(UPDATE: Hiltzik Responds) California Film Workers Irked at Recent LA Times Column…And For Good Reason

July 6, 2010
By Adrian McDonald

UPDATE: Micheal Hiltzik sent me an email this morning in response to my post below.  His email and my response are at the end of this post.

Ed Gutentag’s “Shoot Movies in California Blog” had an interesting post about a recent column in the June 16th edition of the Los Angeles Times by Michael Hiltzik that was critical of California’s film incentive.  The column has rankled many in the California film industry; Gutentag’s blog sums it up by stating Hiltzik’s piece “quite frankly; pissed many of us filmmakers off.”  Specifically, Gutentag and others took issue with the following statement in the column:

I believe we can all agree on the root cause of the state’s $20-billion budget gap.

It’s welfare: all those millions of taxpayer dollars going to recipients who line up for their government handouts instead of competing in the marketplace on a level playing field like the rest of us, who don’t pay their fair share of taxes and who get protected by a politically powerful lobby.

Gutentag encouraged readers to politely “email Mr. Hiltzik and inform him about how out of whack the playing field actually is.”  I decided to read Hiltzik’s entire column and offer my own insight.  First of all, while “welfare” (however nebulously defined) may be partially to blame for California’s massive budget gap, I can’t say if it’s the “root cause” of the shortfall or not (Prop. 13 seems like it contributed, but what do I know?).  Moreover, even if such welfare (and is it all welfare, public and corporate?) contributes to the budget shortfall, targeting the film incentive as the poster child to rail against such welfare is unfair and unwarranted.  California’s budget crisis has roots that pre-date the current film incentive by decades.  The current crisis existed long before the film incentive, and will persist long after it is set to expire in several years.

The cost of California’s modest film incentive is $1oo million per year, which is minuscule relative to the $20 billion budget shortfall.  Granted, cuts have to be made across the board for California to ever have a prayer in balancing its budget, but the case Hiltzik makes is undermined, almost out of the gate, when he suggests the film industry’s “powerful lobby” does not want to compete on a “level playing field.”  I understood immediately why Gutentag and film workers were so upset.  The film incentive in California does not distort the playing field in favor of the industry, it actually attempts to help level it.  Frankly, it doesn’t even do a very good job at leveling it, but its a start.

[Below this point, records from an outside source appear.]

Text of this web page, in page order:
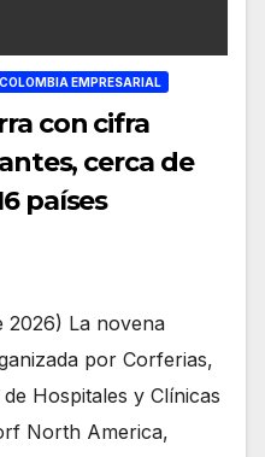
EMPRESARIAL
con cifra
cerca de
países
2026) La novena
por Corferias,
Hospitales y Clínicas
North America,
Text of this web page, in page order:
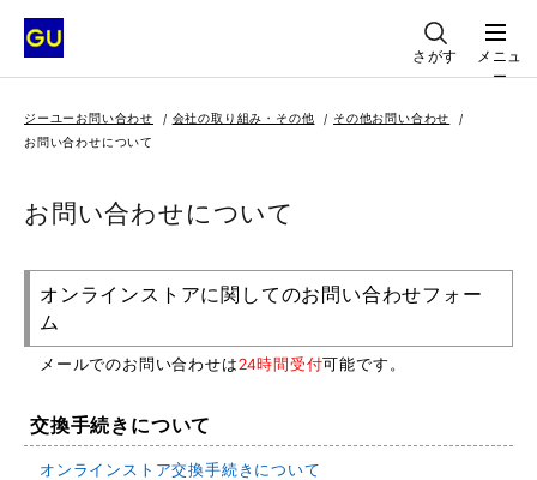
さがす
メニュ
ー
ジーユーお問い合わせ 会社の取り組み・その他
その他お問い合わせ
お問い合わせについて
お問い合わせについて
オンラインストアに関してのお問い合わせフォー
ム
メールでのお問い合わせは24時間受付可能です。
交換手続きについて
オンラインストア交換手続きについて
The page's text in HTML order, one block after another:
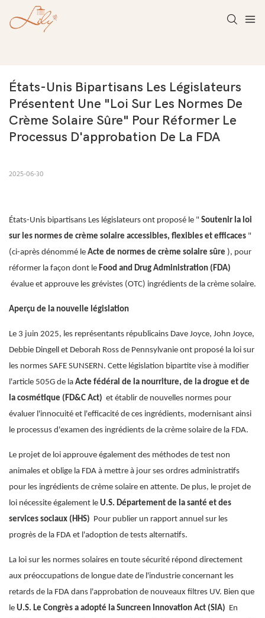
États-Unis Bipartisans Les Législateurs
Présentent Une "loi Sur Les Normes De
Crème Solaire Sûre" Pour Réformer Le
Processus D'approbation De La FDA
2025-06-30
États-Unis bipartisans Les législateurs ont proposé le " Soutenir la loi
sur les normes de crème solaire accessibles, flexibles et efficaces "
(ci-après dénommé le Acte de normes de crème solaire sûre ), pour
réformer la façon dont le Food and Drug Administration (FDA)
évalue et approuve les grévistes (OTC) ingrédients de la crème solaire.
Aperçu de la nouvelle législation
Le 3 juin 2025, les représentants républicains Dave Joyce, John Joyce,
Debbie Dingell et Deborah Ross de Pennsylvanie ont proposé la loi sur
les normes SAFE SUNSERN. Cette législation bipartite vise à modifier
l'article 505G de la Acte fédéral de la nourriture, de la drogue et de
la cosmétique (FD&C Act) et établir de nouvelles normes pour
évaluer l'innocuité et l'efficacité de ces ingrédients, modernisant ainsi
le processus d'examen des ingrédients de la crème solaire de la FDA.
Le projet de loi approuve également des méthodes de test non
animales et oblige la FDA à mettre à jour ses ordres administratifs
pour les ingrédients de crème solaire en attente. De plus, le projet de
loi nécessite également le U.S. Département de la santé et des
services sociaux (HHS) Pour publier un rapport annuel sur les
progrès de la FDA et l'adoption de tests alternatifs.
La loi sur les normes solaires en toute sécurité répond directement
aux préoccupations de longue date de l'industrie concernant les
retards de la FDA dans l'approbation de nouveaux filtres UV. Bien que
le U.S. Le Congrès a adopté la Suncreen Innovation Act (SIA) En

Indeed the playing field is grossly out of whack in terms of state support for “local” film industries, and has been so for some time.  Even before the competition from the 44 US states with film incentives, Canada was distorting the market for years with generous local and federal incentives in places like Vancouver and Toronto.  And for years, California competed at a disadvantage as the playing field was not level at all since the state did not offer anything remotely comparable to what was available in Canada.  And I think it did a pretty remarkable job at competing against Canada.  But with the 44 states that enacted large Canadian-style tax incentives since 2002 and the competition between them to outmatch one another, California could no longer rely on the strength of its native industry to compete.  For way too many producers faced with a plethora of massive incentives across the nation, it was inevitable that the runaway production drain would go from bad to worse for California.  With incentives like Michigan’s 42% rebate, how could cost-conscious producers not take advantage?  Arguably, it would be fiscally irresponsible for a producer not to head to an incentive rich state.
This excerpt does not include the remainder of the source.